The invariants for servers arise from the fact that servers are identified in directory references by server names (SN), which are themselves name service names. This is very convenient, since it allows the network address of a server to be maintained using the mechanisms of the name service itself. However, it introduces the unpleasant possibility that the process of looking up a server name will result in an infinite loop: a directory needed to look up the server name may be stored only on servers whose names include that directory.

For an example, look at figure 11, ignoring the fat and gray arrows for the moment. Suppose that the DEC directory is stored only on the servers ANSI/DEC/alpha and ANSI/DEC/beta. Then it will be impossible to look up these server names, since in trying to get from ANSI to ANSI/DEC in order to look up alpha and beta, we must look up either ANSI/DEC/alpha or ANSI/DEC/beta; this leads to a loop.

The invariants that prevent this situation depend on a Boolean inSN in each directory. A directory cannot be part of a server name unless its inSN is true.

(S1) Every directory d on a direct path from root to an entry that stores a server address has d.inSN = true.

(S2) If d.inSN = true, then either d is the root, or a copy of d is stored on a server with a name shorter than any direct name of d. (This copy will be accessible without using d itself to look up its server name.)

The fat arrows in figure 11 show a placement of directories on servers satisfying (S1-2). Note that each directory with inSN true has a fat arrow entering from above.

This is not the whole story for servers, however. The model for client use of the name service is that the client must locate a server using some lower-level resource location facility provided by the network; Ethernet broadcast is an obvious example. From that point, however, the service should ensure that the client can do any operations that are authorized.
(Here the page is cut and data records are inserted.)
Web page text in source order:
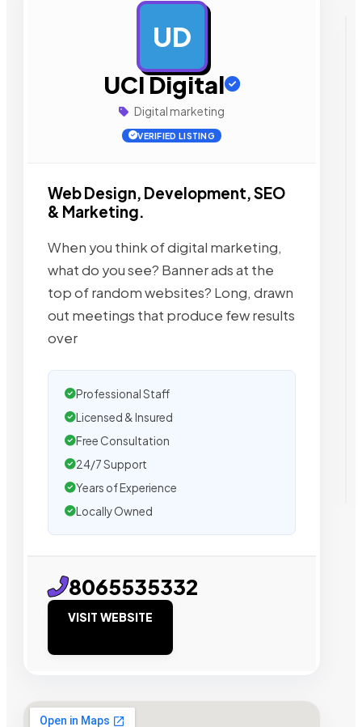
UD
UCI Digital
Digital marketing
VERIFIED LISTING
Web Design, Development, SEO
& Marketing.
When you think of digital marketing,
what do you see? Banner ads at the
top of random websites? Long, drawn
out meetings that produce few results
over
Professional Staff
Licensed & Insured
Free Consultation
24/7 Support
Years of Experience
Locally Owned
8065535332
VISIT WEBSITE
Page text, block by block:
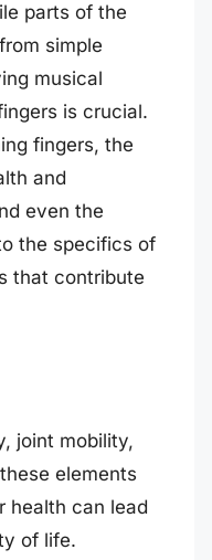
parts of the
simple
musical
is crucial.
fingers, the
and
even the
the specifics of
that contribute
joint mobility,
elements
health can lead
of life.
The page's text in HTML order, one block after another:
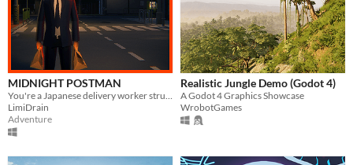
MIDNIGHT POSTMAN
LimiDrain
Adventure
Realistic Jungle Demo (Godot 4)
A Godot 4 Graphics Showcase
WrobotGames
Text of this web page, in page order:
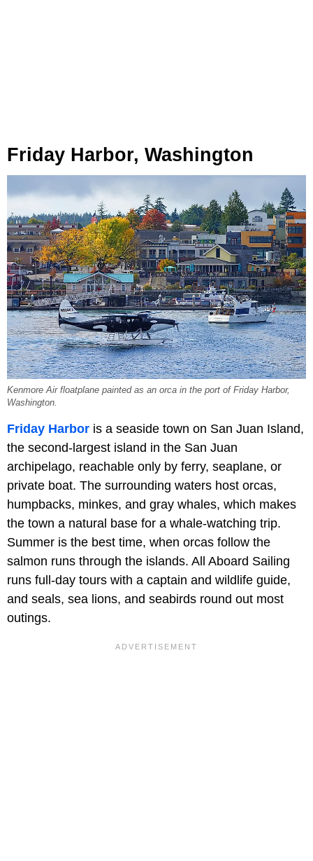
Friday Harbor, Washington
Kenmore Air floatplane painted as an orca in the port of Friday Harbor,
Washington.
Friday Harbor is a seaside town on San Juan Island,
the second-largest island in the San Juan
archipelago, reachable only by ferry, seaplane, or
private boat. The surrounding waters host orcas,
humpbacks, minkes, and gray whales, which makes
the town a natural base for a whale-watching trip.
Summer is the best time, when orcas follow the
salmon runs through the islands. All Aboard Sailing
runs full-day tours with a captain and wildlife guide,
and seals, sea lions, and seabirds round out most
outings.

Since some operations require access to a copy of the root, this means that it must be possible to locate a copy of the root from any server. To ensure this, each server that doesn’t store the root already has an up pointer to another server that is closer to the root.
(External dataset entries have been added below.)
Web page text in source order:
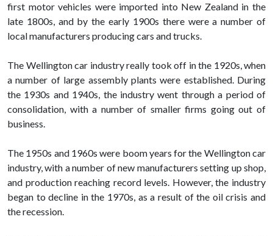
first motor vehicles were imported into New Zealand in the
late 1800s, and by the early 1900s there were a number of
local manufacturers producing cars and trucks.
The Wellington car industry really took off in the 1920s, when
a number of large assembly plants were established. During
the 1930s and 1940s, the industry went through a period of
consolidation, with a number of smaller firms going out of
business.
The 1950s and 1960s were boom years for the Wellington car
industry, with a number of new manufacturers setting up shop,
and production reaching record levels. However, the industry
began to decline in the 1970s, as a result of the oil crisis and
the recession.
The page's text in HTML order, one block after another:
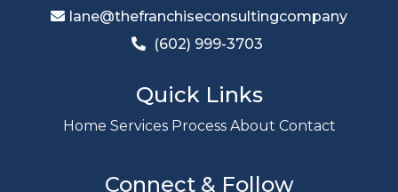
lane@thefranchiseconsultingcompany
(602) 999-3703
Quick Links
Home Services Process About Contact
Connect & Follow
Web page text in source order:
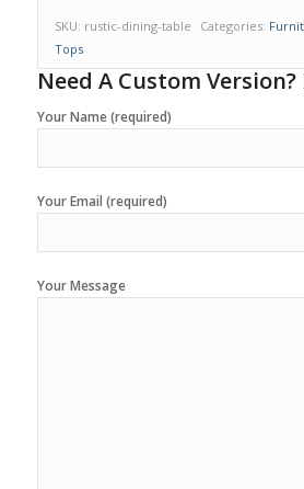
SKU: rustic-dining-table Categories:
Tops
Need A Custom
Your Name (required)
Your Email (required)
Your Message
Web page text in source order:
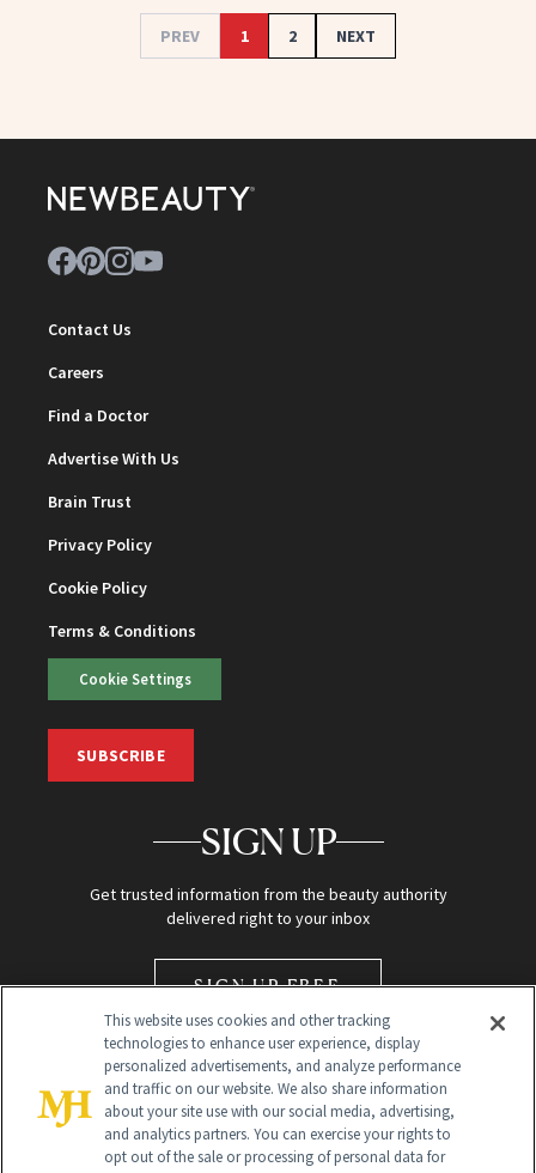
PREV 1 2 NEXT
Contact Us
Careers
Find a Doctor
Advertise With Us
Brain Trust
Privacy Policy
Cookie Policy
Terms & Conditions
Cookie Settings
SUBSCRIBE
SIGN UP
Get trusted information from the beauty authority
delivered right to your inbox
SIGN UP FREE
This website uses cookies and other tracking
technologies to enhance user experience, display
personalized advertisements, and analyze performance
and traffic on our website. We also share information
about your site use with our social media, advertising,
and analytics partners. You can exercise your rights to
opt out of the sale or processing of personal data for
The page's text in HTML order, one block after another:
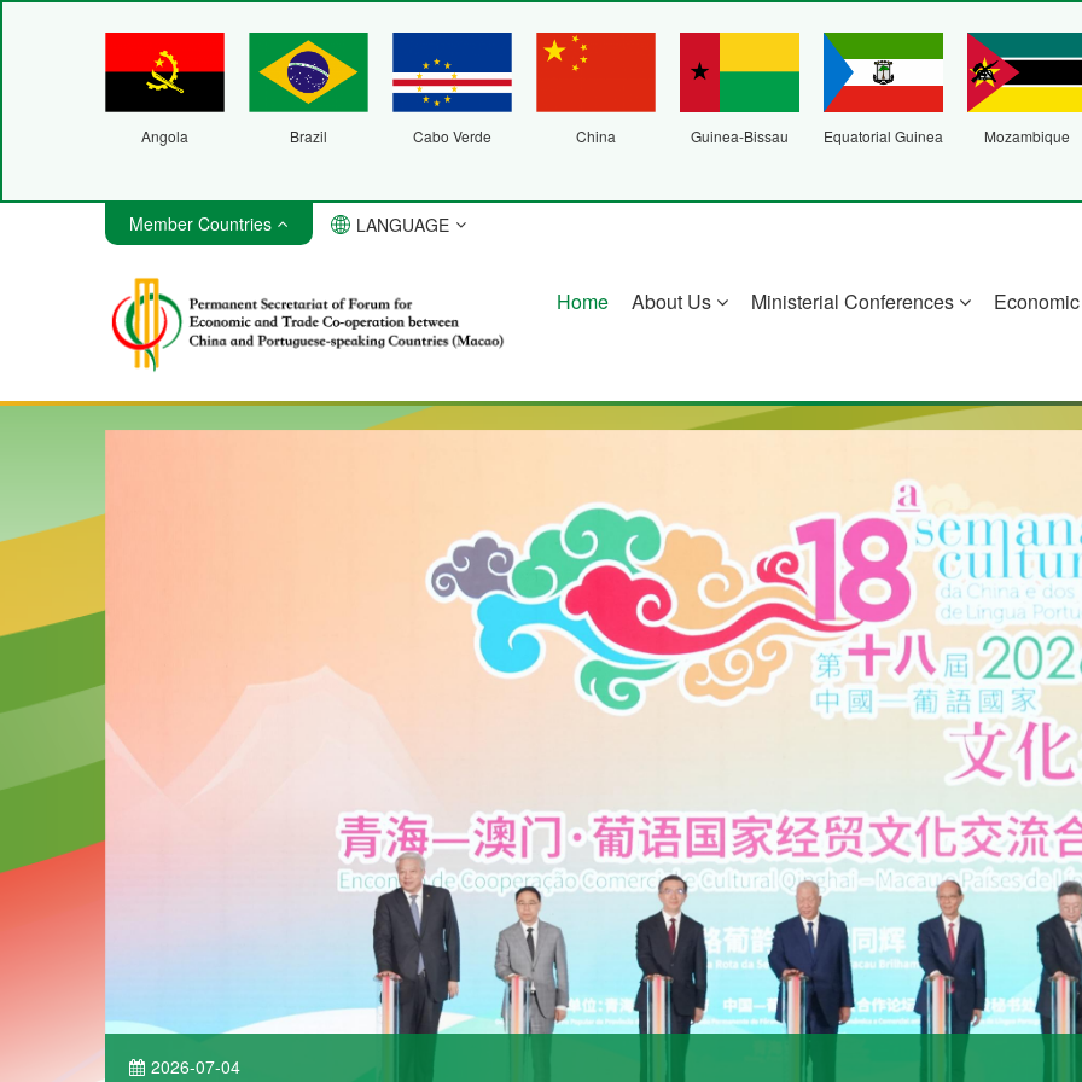
Angola Brazil Cabo Verde China Guinea-Bissau Equatorial Guinea Mozambique
Member Countries LANGUAGE
Home About Us Ministerial Conferences
2026-07-04
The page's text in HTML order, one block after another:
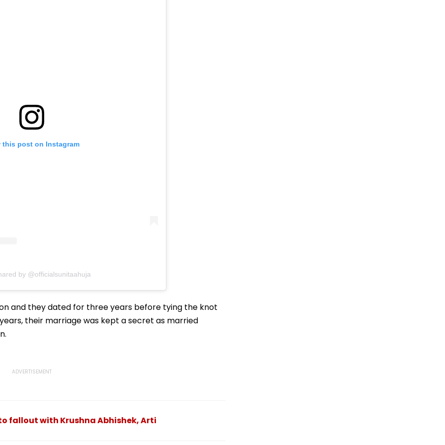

(S3) Every server s either stores the root, or s.up is a shorter name of another server, and s stores a copy of the directory for s.up.
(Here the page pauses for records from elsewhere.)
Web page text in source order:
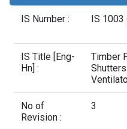
IS Number : IS 1003
IS Title [Eng-
Hn] :
Timber
No of
Revision :
3
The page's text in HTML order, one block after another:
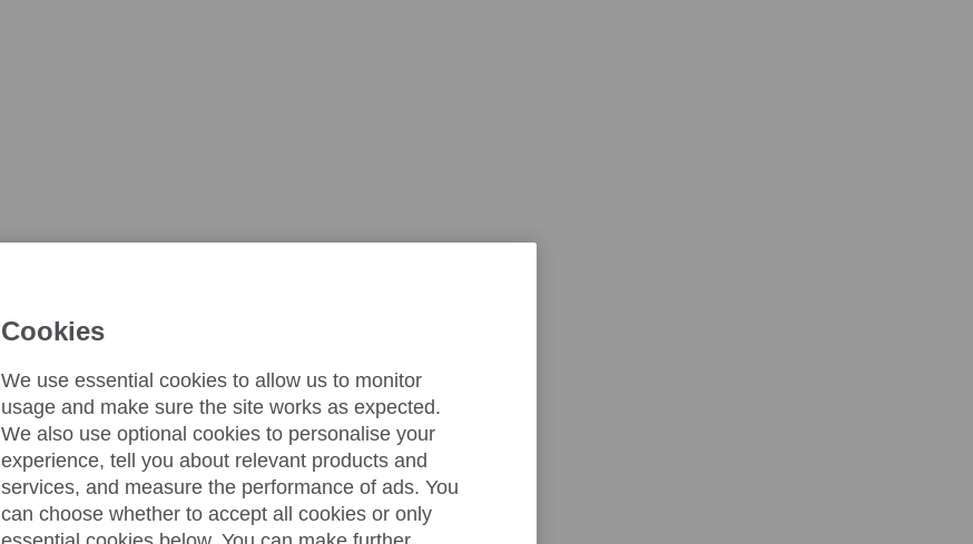
Cookies
We use essential cookies to allow us to monitor
usage and make sure the site works as expected.
We also use optional cookies to personalise your
experience, tell you about relevant products and
services, and measure the performance of ads. You
can choose whether to accept all cookies or only
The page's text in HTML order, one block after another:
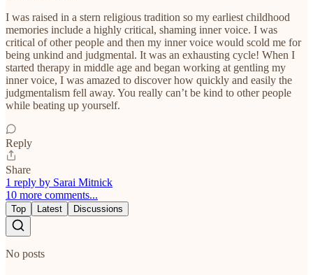
I was raised in a stern religious tradition so my earliest childhood
memories include a highly critical, shaming inner voice. I was
critical of other people and then my inner voice would scold me for
being unkind and judgmental. It was an exhausting cycle! When I
started therapy in middle age and began working at gentling my
inner voice, I was amazed to discover how quickly and easily the
judgmentalism fell away. You really can’t be kind to other people
while beating up yourself.
Reply
Share
1 reply by Sarai Mitnick
10 more comments...
Top Latest Discussions
No posts
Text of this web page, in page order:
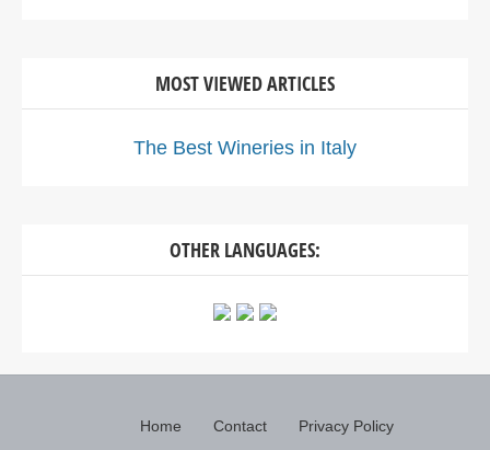
MOST VIEWED ARTICLES
The Best Wineries in Italy
OTHER LANGUAGES:
Home Contact Privacy Policy
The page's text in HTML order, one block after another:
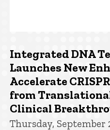
Integrated DNA
Launches New
Accelerate
from
Clinical
Thursday, September
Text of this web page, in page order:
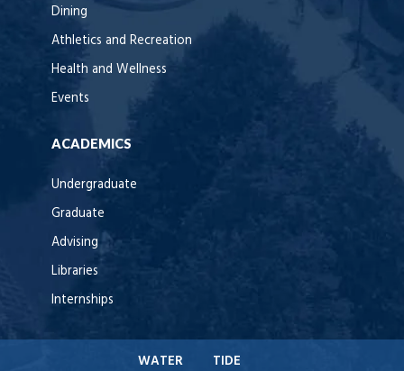
Dining
Athletics and Recreation
Health and Wellness
Events
ACADEMICS
Undergraduate
Graduate
Advising
Libraries
Internships
WATER TIDE
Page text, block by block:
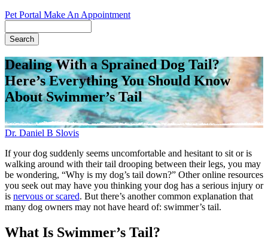
Pet Portal Make An Appointment
Dealing With a Sprained Dog Tail?
Here’s Everything You Should Know
About Swimmer’s Tail
Dr. Daniel B Slovis
If your dog suddenly seems uncomfortable and hesitant to sit or is
walking around with their tail drooping between their legs, you may
be wondering, “Why is my dog’s tail down?” Other online resources
you seek out may have you thinking your dog has a serious injury or
is nervous or scared. But there’s another common explanation that
many dog owners may not have heard of: swimmer’s tail.
What Is Swimmer’s Tail?
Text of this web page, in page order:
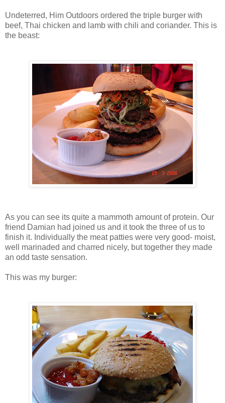
Undeterred, Him Outdoors ordered the triple burger with
beef, Thai chicken and lamb with chili and coriander. This is
the beast:
As you can see its quite a mammoth amount of protein. Our
friend Damian had joined us and it took the three of us to
finish it. Individually the meat patties were very good- moist,
well marinaded and charred nicely, but together they made
an odd taste sensation.
This was my burger:
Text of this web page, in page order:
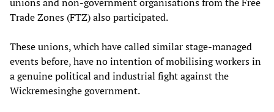
Trade Zones (FTZ) also participated.
These unions, which have called similar stage-managed
events before, have no intention of mobilising workers in
a genuine political and industrial fight against the
Wickremesinghe government.
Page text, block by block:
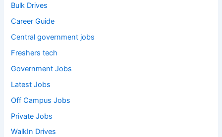
Bulk Drives
Career Guide
Central government jobs
Freshers tech
Government Jobs
Latest Jobs
Off Campus Jobs
Private Jobs
WalkIn Drives
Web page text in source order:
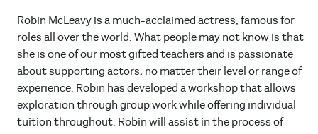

The final clause ensures that we can go from the server name in the up pointer to the actual address of the server. (D2) ensures that following up pointers will terminate. The gray arrows in figure 11 show a possible set of up pointers. The rising fat arrows are the ones required by the final clause of (S3).

Conclusion

I have informally described a design for a global name service. Its most interesting aspects are the provisions for both stability and growth of the name space, the high availability allowed by the design, the precise specification of the non-deterministic lookup semantics, the ability to name servers using the service itself, and the methods for authentication without global trust.

References

Birrell, A.D. et.al. Grapevine: An exercise in distributed computing. Comm. ACM 25, 4 (Apr 1982), 260-274.
Birrell, A.D. et. al. A global authentication service without global trust. Proc. 1986 IEEE Symposium on Security and Privacy (Apr 1986), 223-230. IEEE Computer Society order number 716.
Schroeder, M.D. et. al. Experience with Grapevine. ACM Trans. Computer Sys. 2, 1 (Feb. 1984), 3-23.
Xerox Corporation. Clearinghouse Protocol, XSIS 078404. Stamford, Conn., 1984.